Items from a data source
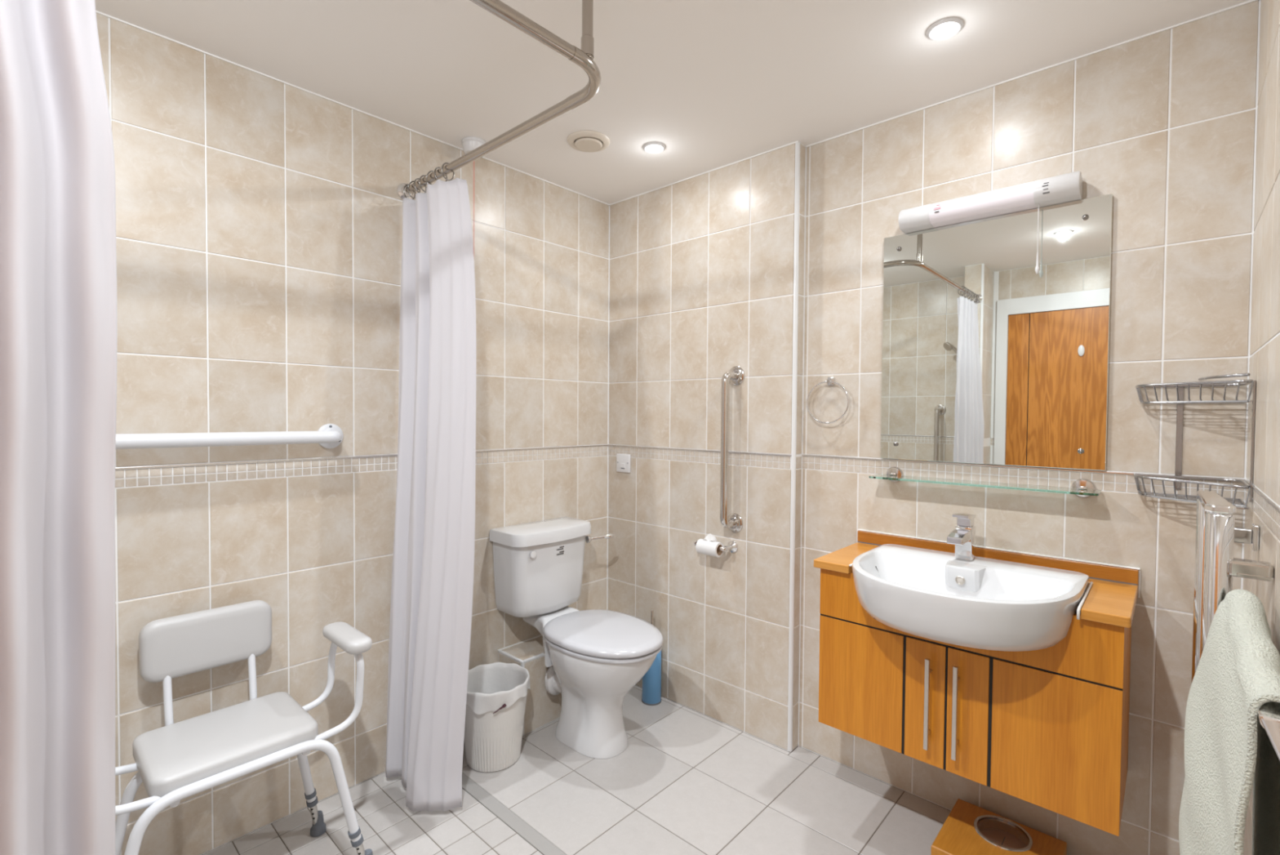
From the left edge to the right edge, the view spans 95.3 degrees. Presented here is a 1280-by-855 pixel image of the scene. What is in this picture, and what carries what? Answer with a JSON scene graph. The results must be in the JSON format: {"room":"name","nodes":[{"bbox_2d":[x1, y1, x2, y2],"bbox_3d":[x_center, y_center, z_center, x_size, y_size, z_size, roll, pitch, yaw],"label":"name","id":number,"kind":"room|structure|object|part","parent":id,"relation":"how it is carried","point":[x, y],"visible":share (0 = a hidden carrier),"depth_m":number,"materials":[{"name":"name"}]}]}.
{"room":"accessible bathroom","nodes":[
{"label":"accessible bathroom","id":0,"kind":"room"},
{"bbox_2d":[96,13,609,854],"bbox_3d":[-1.062,0.081,1.978,0.122,2.509,2.955,2,2,42],"label":"wall","id":1,"kind":"structure","parent":0,"point":[259,218],"depth_m":1.85,"materials":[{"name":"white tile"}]},
{"bbox_2d":[115,423,343,448],"bbox_3d":[-1.229,0.034,1.643,0.085,0.082,0.779,2,2,42],"label":"grab rail","id":2,"kind":"object","parent":1,"relation":"attached to","point":[329,435],"visible":0.53,"depth_m":1.66,"materials":[{"name":"white plastic"}]},
{"bbox_2d":[473,160,474,257],"bbox_3d":[-0.648,-0.807,2.186,0.092,0.350,0.005,2,2,42],"label":"switch","id":3,"kind":"object","parent":1,"relation":"hanging from","point":[473,161],"depth_m":2.21,"materials":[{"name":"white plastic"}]},
{"bbox_3d":[-0.632,-0.505,2.217,0.004,1.024,0.002,2,2,42],"label":"pull cord","id":4,"kind":"part","parent":3,"relation":"part of","materials":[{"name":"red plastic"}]},
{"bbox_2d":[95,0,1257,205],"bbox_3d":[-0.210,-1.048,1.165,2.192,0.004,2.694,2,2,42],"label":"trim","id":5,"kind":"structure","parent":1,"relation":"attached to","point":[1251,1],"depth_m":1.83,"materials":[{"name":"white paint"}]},
{"bbox_2d":[497,634,561,735],"bbox_3d":[-0.318,1.074,2.611,0.166,0.304,0.637,2,2,42],"label":"wall","id":6,"kind":"structure","parent":0,"point":[542,708],"depth_m":2.39,"materials":[{"name":"white tile"}]},
{"bbox_3d":[-0.317,1.075,2.612,0.165,0.300,0.634,2,2,42],"label":"edge trim","id":7,"kind":"part","parent":6,"relation":"part of","materials":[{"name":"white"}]},
{"bbox_2d":[202,684,951,854],"bbox_3d":[-0.219,1.318,1.226,2.432,0.120,2.955,2,2,42],"label":"floor","id":8,"kind":"structure","parent":0,"point":[686,780],"depth_m":1.91,"materials":[{"name":"white tile"}]},
{"bbox_2d":[115,600,373,854],"bbox_3d":[-1.080,0.881,1.527,0.394,0.727,0.620,2,2,42],"label":"chair","id":9,"kind":"object","parent":8,"relation":"on","point":[175,762],"visible":0.81,"depth_m":1.55,"materials":[{"name":"grey plastic"}]},
{"bbox_3d":[-1.163,0.731,1.343,0.237,0.247,0.183,2,2,42],"label":"arm frame","id":10,"kind":"part","parent":9,"relation":"part of","materials":[{"name":"white metal"}]},
{"bbox_3d":[-1.133,0.845,1.392,0.241,0.028,0.019,2,2,42],"label":"seat rail","id":11,"kind":"part","parent":9,"relation":"part of","materials":[{"name":"white metal"}]},
{"bbox_3d":[-1.209,0.595,1.640,0.040,0.162,0.302,2,2,42],"label":"backrest","id":12,"kind":"part","parent":9,"relation":"part of","materials":[{"name":"grey plastic"}]},
{"bbox_3d":[-1.141,0.982,1.584,0.050,0.298,0.488,2,2,42],"label":"leg frame","id":13,"kind":"part","parent":9,"relation":"part of","materials":[{"name":"white metal"}]},
{"bbox_3d":[-0.955,0.975,1.413,0.025,0.324,0.540,2,2,42],"label":"leg frame","id":14,"kind":"part","parent":9,"relation":"part of","materials":[{"name":"white metal"}]},
{"bbox_3d":[-0.951,0.841,1.591,0.241,0.028,0.019,2,2,42],"label":"seat rail","id":15,"kind":"part","parent":9,"relation":"part of","materials":[{"name":"white metal"}]},
{"bbox_3d":[-0.993,1.151,1.772,0.019,0.115,0.040,1,1,23],"label":"leg","id":16,"kind":"part","parent":9,"relation":"part of","materials":[{"name":"silver metal"}]},
{"bbox_3d":[-0.907,0.726,1.623,0.237,0.247,0.183,2,2,42],"label":"arm frame","id":17,"kind":"part","parent":9,"relation":"part of","materials":[{"name":"white metal"}]},
{"bbox_3d":[-0.777,1.157,1.613,0.018,0.116,0.048,2,2,42],"label":"leg","id":18,"kind":"part","parent":9,"relation":"part of","materials":[{"name":"silver metal"}]},
{"bbox_2d":[463,662,530,772],"bbox_3d":[-0.543,1.081,2.180,0.273,0.304,0.274,2,2,42],"label":"waste bin","id":19,"kind":"object","parent":8,"relation":"on","point":[497,691],"visible":0.88,"depth_m":2.10,"materials":[{"name":"white plastic"}]},
{"bbox_2d":[462,772,566,854],"bbox_3d":[-0.968,1.254,1.232,1.074,0.006,1.712,2,2,42],"label":"trim","id":20,"kind":"structure","parent":8,"relation":"on","point":[541,843],"depth_m":1.85,"materials":[{"name":"grey"}]},
{"bbox_2d":[489,516,663,758],"bbox_3d":[-0.190,0.823,2.351,0.689,0.816,0.516,2,2,42],"label":"toilet","id":21,"kind":"object","parent":8,"relation":"on","point":[593,657],"visible":1,"depth_m":2.29,"materials":[{"name":"white ceramic"}]},
{"bbox_3d":[-0.397,0.437,2.464,0.214,0.052,0.412,2,2,42],"label":"cistern lid","id":22,"kind":"part","parent":21,"relation":"part of","materials":[{"name":"white ceramic"}]},
{"bbox_3d":[-0.178,0.491,2.600,0.130,0.034,0.033,0,2,-30],"label":"flush lever","id":23,"kind":"part","parent":21,"relation":"part of","materials":[{"name":"silver metal"}]},
{"bbox_3d":[-0.139,0.818,2.264,0.488,0.016,0.376,2,2,42],"label":"seat","id":24,"kind":"part","parent":21,"relation":"part of","materials":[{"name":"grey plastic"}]},
{"bbox_3d":[-0.139,0.791,2.263,0.497,0.032,0.384,2,2,42],"label":"lid","id":25,"kind":"part","parent":21,"relation":"part of","materials":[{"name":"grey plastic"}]},
{"bbox_2d":[641,608,661,705],"bbox_3d":[0.053,1.022,2.620,0.089,0.412,0.089,2,2,42],"label":"toilet brush","id":26,"kind":"object","parent":8,"relation":"on","point":[651,679],"visible":0.62,"depth_m":2.59,"materials":[{"name":"blue plastic"}]},
{"bbox_3d":[0.054,0.900,2.617,0.011,0.167,0.011,2,2,42],"label":"handle","id":27,"kind":"part","parent":26,"relation":"part of","materials":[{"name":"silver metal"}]},
{"bbox_2d":[930,798,1066,854],"bbox_3d":[1.025,1.220,1.665,0.283,0.073,0.278,2,2,42],"label":"bathroom scale","id":28,"kind":"object","parent":8,"relation":"on","point":[969,828],"visible":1,"depth_m":1.69,"materials":[{"name":"brown wood"}]},
{"bbox_2d":[94,0,1250,204],"bbox_3d":[-0.202,-1.110,1.171,2.432,0.120,2.955,2,2,42],"label":"ceiling","id":29,"kind":"structure","parent":0,"point":[718,83],"depth_m":1.68,"materials":[{"name":"white paint"}]},
{"bbox_2d":[461,136,486,154],"bbox_3d":[-0.646,-1.036,2.182,0.092,0.078,0.102,2,2,42],"label":"switch","id":30,"kind":"object","parent":29,"relation":"hanging from","point":[469,144],"depth_m":2.17,"materials":[{"name":"white plastic"}]},
{"bbox_2d":[396,0,600,199],"bbox_3d":[-0.869,-0.926,1.259,1.096,0.260,1.330,2,2,42],"label":"rail","id":31,"kind":"object","parent":29,"relation":"hanging from","point":[583,58],"visible":0.9,"depth_m":1.33,"materials":[{"name":"silver metal"}]},
{"bbox_2d":[0,0,117,854],"bbox_3d":[-0.801,0.204,0.600,0.088,2.072,0.405,1,2,38],"label":"shower curtain","id":32,"kind":"object","parent":31,"relation":"hanging from","point":[59,300],"visible":1,"depth_m":0.72,"materials":[{"name":"white fabric"}]},
{"bbox_2d":[385,162,476,811],"bbox_3d":[-0.710,0.179,1.925,0.453,2.082,0.146,2,2,42],"label":"shower curtain","id":33,"kind":"object","parent":31,"relation":"hanging from","point":[433,569],"visible":0.98,"depth_m":1.85,"materials":[{"name":"white fabric"}]},
{"bbox_2d":[566,130,610,152],"bbox_3d":[-0.193,-1.062,2.186,0.162,0.020,0.162,2,2,42],"label":"ceiling vent","id":34,"kind":"object","parent":29,"relation":"in","point":[588,141],"visible":1,"depth_m":2.16,"materials":[{"name":"beige plastic"}]},
{"bbox_2d":[642,142,665,153],"bbox_3d":[0.054,-1.068,2.233,0.088,0.009,0.088,2,2,42],"label":"recessed light","id":35,"kind":"object","parent":29,"relation":"in","point":[651,147],"visible":1,"depth_m":2.22,"materials":[{"name":"white plastic"}]},
{"bbox_2d":[926,17,964,40],"bbox_3d":[0.803,-1.046,1.538,0.088,0.009,0.088,2,2,42],"label":"recessed light","id":36,"kind":"object","parent":29,"relation":"in","point":[944,28],"visible":1,"depth_m":1.53,"materials":[{"name":"white plastic"}]},
{"bbox_2d":[607,143,798,751],"bbox_3d":[0.279,0.075,2.615,1.004,2.509,0.202,2,2,42],"label":"wall","id":37,"kind":"structure","parent":0,"point":[701,268],"depth_m":2.47,"materials":[{"name":"white tile"}]},
{"bbox_2d":[616,453,630,472],"bbox_3d":[-0.081,0.171,2.804,0.088,0.088,0.012,2,2,42],"label":"switch","id":38,"kind":"object","parent":37,"relation":"attached to","point":[623,460],"visible":1,"depth_m":2.80,"materials":[{"name":"white plastic"}]},
{"bbox_2d":[694,539,737,551],"bbox_3d":[0.311,0.487,2.403,0.164,0.048,0.081,2,2,42],"label":"toilet roll holder","id":39,"kind":"object","parent":37,"relation":"attached to","point":[732,545],"visible":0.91,"depth_m":2.38,"materials":[{"name":"silver metal"}]},
{"bbox_2d":[695,533,724,557],"bbox_3d":[0.285,0.479,2.388,0.099,0.087,0.060,2,2,42],"label":"toilet roll","id":40,"kind":"object","parent":39,"relation":"on","point":[708,546],"visible":0.98,"depth_m":2.37,"materials":[{"name":"white paper"}]},
{"bbox_2d":[720,365,744,532],"bbox_3d":[0.358,0.090,2.345,0.078,0.678,0.094,2,2,42],"label":"grab rail","id":41,"kind":"object","parent":37,"relation":"attached to","point":[735,375],"visible":1,"depth_m":2.31,"materials":[{"name":"silver metal"}]},
{"bbox_2d":[787,142,799,751],"bbox_3d":[0.583,0.086,2.210,0.014,2.308,0.015,2,2,42],"label":"trim","id":42,"kind":"structure","parent":37,"relation":"attached to","point":[797,144],"depth_m":2.21,"materials":[{"name":"white"}]},
{"bbox_2d":[792,142,805,749],"bbox_3d":[0.623,0.086,2.250,0.006,2.309,0.098,2,2,42],"label":"wall","id":43,"kind":"structure","parent":0,"point":[802,148],"depth_m":2.23,"materials":[{"name":"white tile"}]},
{"bbox_2d":[798,0,1260,854],"bbox_3d":[1.153,0.098,1.857,1.309,2.509,0.143,2,2,42],"label":"wall","id":44,"kind":"structure","parent":0,"point":[1164,123],"depth_m":1.62,"materials":[{"name":"white tile"}]},
{"bbox_2d":[806,376,848,423],"bbox_3d":[0.696,-0.101,2.152,0.164,0.173,0.036,2,2,42],"label":"towel ring","id":45,"kind":"object","parent":44,"relation":"attached to","point":[830,380],"visible":1,"depth_m":2.15,"materials":[{"name":"silver metal"}]},
{"bbox_2d":[818,568,1131,835],"bbox_3d":[0.943,0.691,1.707,0.737,0.493,0.379,2,2,42],"label":"vanity cabinet","id":46,"kind":"object","parent":44,"relation":"attached to","point":[1048,727],"visible":0.91,"depth_m":1.52,"materials":[{"name":"brown wood"}]},
{"bbox_3d":[0.665,0.764,1.764,0.253,0.340,0.018,2,2,42],"label":"fixed panel","id":47,"kind":"part","parent":46,"relation":"part of","materials":[{"name":"brown wood"}]},
{"bbox_3d":[0.802,0.768,1.639,0.103,0.340,0.018,2,2,42],"label":"door","id":48,"kind":"part","parent":46,"relation":"part of","materials":[{"name":"brown wood"}]},
{"bbox_3d":[0.795,0.759,1.611,0.011,0.250,0.035,2,2,42],"label":"bar handle","id":49,"kind":"part","parent":46,"relation":"part of","materials":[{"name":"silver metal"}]},
{"bbox_3d":[0.847,0.761,1.563,0.011,0.250,0.035,2,2,42],"label":"bar handle","id":50,"kind":"part","parent":46,"relation":"part of","materials":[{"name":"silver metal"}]},
{"bbox_3d":[0.881,0.770,1.567,0.099,0.340,0.018,2,2,42],"label":"door","id":51,"kind":"part","parent":46,"relation":"part of","materials":[{"name":"brown wood"}]},
{"bbox_2d":[813,528,1140,627],"bbox_3d":[0.949,0.415,1.706,0.770,0.080,0.367,2,2,42],"label":"countertop","id":52,"kind":"structure","parent":46,"relation":"on","point":[1111,599],"depth_m":1.66,"materials":[{"name":"brown wood"}]},
{"bbox_2d":[848,543,1093,651],"bbox_3d":[0.859,0.468,1.594,0.559,0.146,0.500,2,2,42],"label":"basin","id":53,"kind":"object","parent":52,"relation":"in","point":[981,602],"visible":0.99,"depth_m":1.49,"materials":[{"name":"white ceramic"}]},
{"bbox_2d":[946,512,975,560],"bbox_3d":[0.938,0.324,1.705,0.045,0.137,0.140,2,2,42],"label":"tap","id":54,"kind":"object","parent":53,"relation":"on","point":[963,536],"visible":1,"depth_m":1.72,"materials":[{"name":"silver metal"}]},
{"bbox_3d":[0.923,0.315,1.688,0.041,0.032,0.095,2,2,42],"label":"spout","id":55,"kind":"part","parent":54,"relation":"part of","materials":[{"name":"silver metal"}]},
{"bbox_3d":[0.958,0.273,1.725,0.042,0.038,0.082,2,2,42],"label":"lever","id":56,"kind":"part","parent":54,"relation":"part of","materials":[{"name":"silver metal"}]},
{"bbox_3d":[1.019,0.774,1.440,0.260,0.340,0.018,2,2,42],"label":"fixed panel","id":57,"kind":"part","parent":46,"relation":"part of","materials":[{"name":"brown wood"}]},
{"bbox_3d":[1.226,0.698,1.484,0.018,0.493,0.326,2,2,42],"label":"panel","id":58,"kind":"part","parent":46,"relation":"part of","materials":[{"name":"brown wood"}]},
{"bbox_2d":[868,466,1101,497],"bbox_3d":[1.030,0.168,1.797,0.611,0.054,0.117,2,2,42],"label":"glass shelf","id":59,"kind":"object","parent":44,"relation":"attached to","point":[1082,487],"visible":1,"depth_m":1.73,"materials":[{"name":"white"}]},
{"bbox_3d":[1.027,0.172,1.793,0.611,0.006,0.108,2,2,42],"label":"glass","id":60,"kind":"part","parent":59,"relation":"part of","materials":[{"name":"white"}]},
{"bbox_2d":[898,170,1082,273],"bbox_3d":[1.052,-0.583,1.791,0.479,0.270,0.077,2,2,42],"label":"wall light","id":61,"kind":"object","parent":44,"relation":"attached to","point":[1065,188],"visible":1,"depth_m":1.74,"materials":[{"name":"white plastic"}]},
{"bbox_2d":[928,181,1036,228],"bbox_3d":[1.048,-0.683,1.792,0.280,0.069,0.077,2,2,42],"label":"diffuser","id":62,"kind":"object","parent":61,"relation":"attached to","point":[1023,197],"depth_m":1.77,"materials":[{"name":"white plastic"}]},
{"bbox_3d":[1.152,-0.475,1.690,0.011,0.060,0.011,2,2,42],"label":"cord pull","id":63,"kind":"part","parent":61,"relation":"part of","materials":[{"name":"white plastic"}]},
{"bbox_3d":[1.152,-0.555,1.688,0.002,0.180,0.002,2,2,42],"label":"pull cord","id":64,"kind":"part","parent":61,"relation":"part of","materials":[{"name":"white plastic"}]},
{"bbox_2d":[880,193,1112,470],"bbox_3d":[1.069,-0.267,1.819,0.615,0.762,0.020,2,2,42],"label":"mirror","id":65,"kind":"object","parent":44,"relation":"attached to","point":[988,357],"visible":1,"depth_m":1.78,"materials":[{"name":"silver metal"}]},
{"bbox_2d":[1133,373,1256,509],"bbox_3d":[1.351,0.028,1.437,0.213,0.306,0.210,2,2,42],"label":"corner shelf","id":66,"kind":"object","parent":44,"relation":"attached to","point":[1238,503],"visible":0.97,"depth_m":1.44,"materials":[{"name":"grey metal"}]},
{"bbox_2d":[1133,472,1251,509],"bbox_3d":[1.349,0.154,1.440,0.211,0.053,0.209,2,2,42],"label":"basket","id":67,"kind":"object","parent":66,"relation":"on","point":[1177,481],"depth_m":1.46,"materials":[{"name":"silver metal"}]},
{"bbox_2d":[1134,379,1254,404],"bbox_3d":[1.350,-0.085,1.435,0.211,0.051,0.209,2,2,42],"label":"basket","id":68,"kind":"object","parent":66,"relation":"on","point":[1180,386],"depth_m":1.43,"materials":[{"name":"silver metal"}]},
{"bbox_2d":[1242,0,1279,854],"bbox_3d":[0.594,0.129,0.368,0.122,2.509,2.816,2,2,42],"label":"wall","id":69,"kind":"structure","parent":0,"point":[1264,510],"depth_m":1.18,"materials":[{"name":"white tile"}]},
{"bbox_2d":[1191,490,1279,759],"bbox_3d":[0.980,0.557,0.960,0.093,0.830,0.794,2,2,42],"label":"towel rail","id":70,"kind":"object","parent":69,"relation":"attached to","point":[1215,565],"visible":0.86,"depth_m":1.06,"materials":[{"name":"silver metal"}]},
{"bbox_3d":[1.213,0.559,1.262,0.028,0.816,0.032,2,2,42],"label":"post","id":71,"kind":"part","parent":70,"relation":"part of","materials":[{"name":"silver metal"}]},
{"bbox_3d":[1.056,0.562,1.074,0.038,0.816,0.036,2,2,42],"label":"post","id":72,"kind":"part","parent":70,"relation":"part of","materials":[{"name":"silver metal"}]},
{"bbox_2d":[1178,588,1279,854],"bbox_3d":[0.883,0.589,0.875,0.104,0.611,0.458,2,2,42],"label":"towel","id":73,"kind":"object","parent":70,"relation":"hanging from","point":[1228,750],"visible":0.99,"depth_m":0.86,"materials":[{"name":"white fabric"}]}
]}

▶ [Work to complete]
Using the records above, state how many lines contain "accessible"; a single number is the whole answer.

▶ [Worked solution]
2